La colpa è cinquanta e cinquanta, quindi siamo sulla stessa barca.

 

Conan è bravo, eh, ma ad oggi non riesco a spiegarmi come sia possibile che la gente creda davvero al detective dormiente, o sonnambulo, come lo chiamano.

Era rimasto a guardare il piccoletto che risolveva brillantemente il caso. 

Era andato tutto esattamente secondo i piani.

Il dinamitardo si era inventato tutto.

La stalker delle magliette rosse era la signora Maruoka, alla ricerca di giustizia per suo padre morto.

Shuichi, però, non era mai stato tanto arrabbiato in vita sua.

Bourbon era sparito.

L’aveva tampinato fino al terzo piano, l’aveva osservato per tutto il tempo e poi, ad un certo punto, gli era bastato allontanarsi una frazione di secondo per fare una telefonata perché il lavoro di tutta la mattinata venisse vanificato.

Dove accidenti si è cacciato?

Prese a scivolare tra la folla, alla ricerca del suo target. La gente, adesso, cominciava a rilassarsi. Molti si appoggiavano in modo indolente alle pareti, altri - soprattutto mamme con bambini - avevano ripreso a guardarsi attorno tra gli scaffali in attesa di essere liberi di tornare a casa.

Un gruppetto di persone, tuttavia, non gradiva di essere ancora chiuso al terzo piano, e stava cominciando a lamentarsi piuttosto sonoramente affinché la direzione dell’albergo e le forze speciali al piano di sotto dessero il via libera e consentissero loro di tornare a casa. 

Shuichi era praticamente certo che Bourbon fosse uno tra quelli. Ancora gli era un mistero il motivo per cui Gin sembrava all’oscuro del suo piano e perché Vermouth non fosse ancora intervenuta. Certo era che quella era una delle fasi più delicate della missione di Bourbon, nonché un momento cruciale per la vita di Kir. 

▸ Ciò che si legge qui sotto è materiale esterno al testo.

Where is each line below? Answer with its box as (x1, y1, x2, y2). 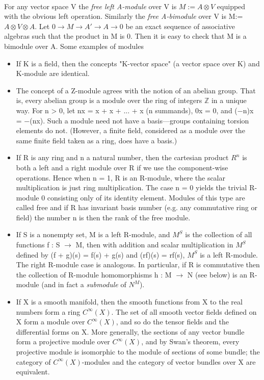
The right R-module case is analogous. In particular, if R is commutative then (16, 259, 260, 270)
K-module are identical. (16, 68, 90, 79)
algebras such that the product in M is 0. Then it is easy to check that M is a (4, 31, 247, 41)
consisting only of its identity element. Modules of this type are (47, 192, 245, 202)
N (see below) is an (187, 269, 247, 280)
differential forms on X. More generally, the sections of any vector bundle (16, 326, 245, 337)
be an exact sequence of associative (125, 20, 235, 31)
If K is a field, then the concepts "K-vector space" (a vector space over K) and (16, 58, 260, 68)

Che cosa sarebbe successo, infatti, se Gin, vedendo Bourbon travestito, avesse deciso di liberarsi erroneamente di lei?

No, era di vitale importanza che qualcuno facesse emergere la verità.

Compose il numero di James e si acquattò in un angolo, tra uno scaffale di biancheria intima sportiva e un cesto di palloni da basket.

- Akai-kun.-

- James. Bourbon scalpita per uscire. L’ho perso tra la folla. Fuori c’è qualcuno dei nostri?-

- Sì, c’è Smithson sul tetto col fucile.-

- Smithson spara peggio di Chianti.-

- Solo tu spari meglio di Chianti.-

- E’ arrivato qualcuno?-

- In che senso?-

- Vermouth.-

- No, al momento nulla. E’ un problema. Se Gin dovesse convincersi che sei tu invece di Bourbon perderemmo il nostro tramite.-

Shuichi comprendeva il punto di vista di James. Essere un agente segreto comportava la consapevolezza di - come dire?- incappare in un pensionamento precoce

Inoltre, tutti gli agenti sapevano che servivano il bene superiore, un interesse ulteriore. Insomma, sapevano che, per quanto cinico potesse sembrare, erano tutti pedine di un gioco più grande e in quanto tali potenzialmente sacrificabili.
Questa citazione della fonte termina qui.